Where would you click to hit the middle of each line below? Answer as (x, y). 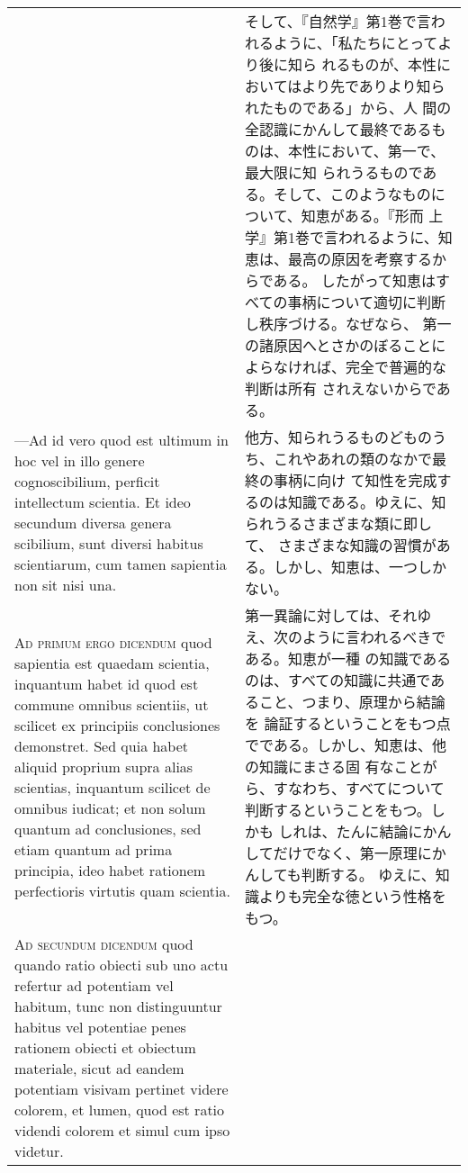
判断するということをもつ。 (338, 810)
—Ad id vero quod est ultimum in (121, 440)
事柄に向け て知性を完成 (355, 480)
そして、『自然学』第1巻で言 (338, 21)
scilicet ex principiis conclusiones (117, 725)
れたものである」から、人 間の (348, 108)
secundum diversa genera (93, 523)
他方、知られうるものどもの (339, 437)
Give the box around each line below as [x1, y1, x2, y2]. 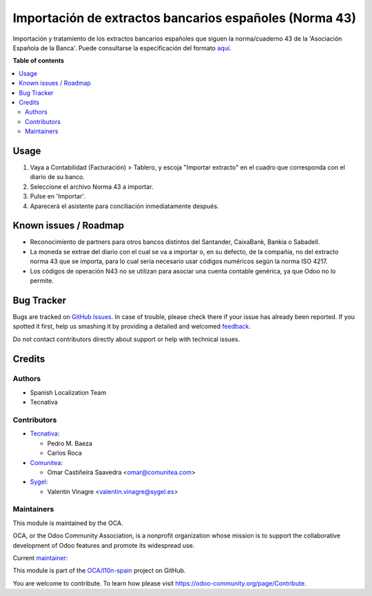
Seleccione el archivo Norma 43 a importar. [30, 183, 154, 191]
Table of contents [12, 56, 65, 65]
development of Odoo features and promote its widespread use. [12, 541, 195, 549]
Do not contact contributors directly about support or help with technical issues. [12, 335, 240, 343]
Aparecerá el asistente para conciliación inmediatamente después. [30, 202, 220, 210]
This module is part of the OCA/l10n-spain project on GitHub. [12, 566, 186, 575]
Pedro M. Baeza [47, 439, 93, 447]
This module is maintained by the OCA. [12, 519, 123, 527]
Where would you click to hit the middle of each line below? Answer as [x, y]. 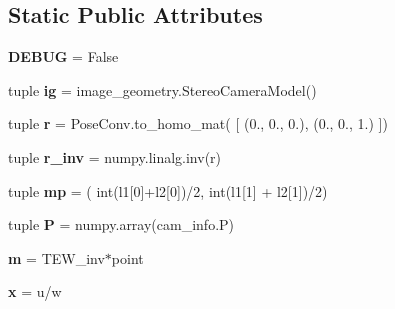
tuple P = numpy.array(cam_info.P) [121, 224]
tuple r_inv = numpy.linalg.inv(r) [115, 156]
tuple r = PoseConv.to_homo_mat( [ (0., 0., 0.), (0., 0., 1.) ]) [198, 123]
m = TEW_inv [56, 257]
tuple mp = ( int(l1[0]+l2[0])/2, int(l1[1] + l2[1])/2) [168, 190]
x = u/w [35, 291]
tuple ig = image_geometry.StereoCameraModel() [162, 89]
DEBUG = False [63, 56]
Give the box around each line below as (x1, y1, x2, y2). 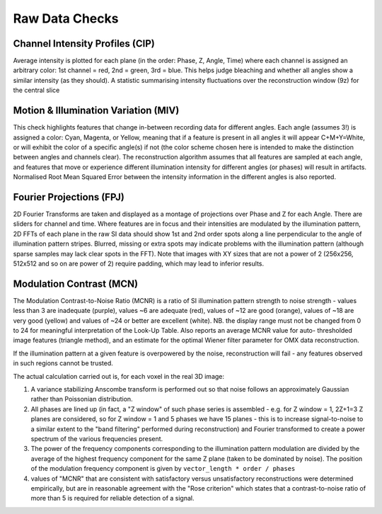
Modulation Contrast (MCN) (13, 278, 138, 290)
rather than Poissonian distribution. (30, 395, 134, 404)
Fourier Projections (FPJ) (13, 191, 125, 203)
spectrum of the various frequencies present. (30, 434, 163, 442)
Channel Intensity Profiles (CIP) (13, 38, 155, 50)
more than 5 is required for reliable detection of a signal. (30, 494, 195, 503)
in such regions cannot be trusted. (13, 359, 113, 367)
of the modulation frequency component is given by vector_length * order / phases (30, 464, 296, 473)

# WHAT YOU SHOULD DO:
Could you give again precisely the lines from the one containing "Seleccione el archivo" through the final line of the material above, both included, and no others, dropping the pictures?

# SOLUTION BELOW:
Seleccione el archivo Norma 43 a importar. [30, 183, 154, 191]
Table of contents [12, 56, 65, 65]
development of Odoo features and promote its widespread use. [12, 541, 195, 549]
Do not contact contributors directly about support or help with technical issues. [12, 335, 240, 343]
Aparecerá el asistente para conciliación inmediatamente después. [30, 202, 220, 210]
This module is part of the OCA/l10n-spain project on GitHub. [12, 566, 186, 575]
Pedro M. Baeza [47, 439, 93, 447]
This module is maintained by the OCA. [12, 519, 123, 527]
Where would you click to hit the middle of each line below? Answer as [x, y]. 
tuple P = numpy.array(cam_info.P) [121, 224]
tuple r_inv = numpy.linalg.inv(r) [115, 156]
tuple r = PoseConv.to_homo_mat( [ (0., 0., 0.), (0., 0., 1.) ]) [198, 123]
m = TEW_inv [56, 257]
tuple mp = ( int(l1[0]+l2[0])/2, int(l1[1] + l2[1])/2) [168, 190]
x = u/w [35, 291]
tuple ig = image_geometry.StereoCameraModel() [162, 89]
DEBUG = False [63, 56]
Give the box around each line below as (x1, y1, x2, y2). 
Modulation Contrast (MCN) (13, 278, 138, 290)
rather than Poissonian distribution. (30, 395, 134, 404)
Fourier Projections (FPJ) (13, 191, 125, 203)
spectrum of the various frequencies present. (30, 434, 163, 442)
Channel Intensity Profiles (CIP) (13, 38, 155, 50)
more than 5 is required for reliable detection of a signal. (30, 494, 195, 503)
in such regions cannot be trusted. (13, 359, 113, 367)
of the modulation frequency component is given by vector_length * order / phases (30, 464, 296, 473)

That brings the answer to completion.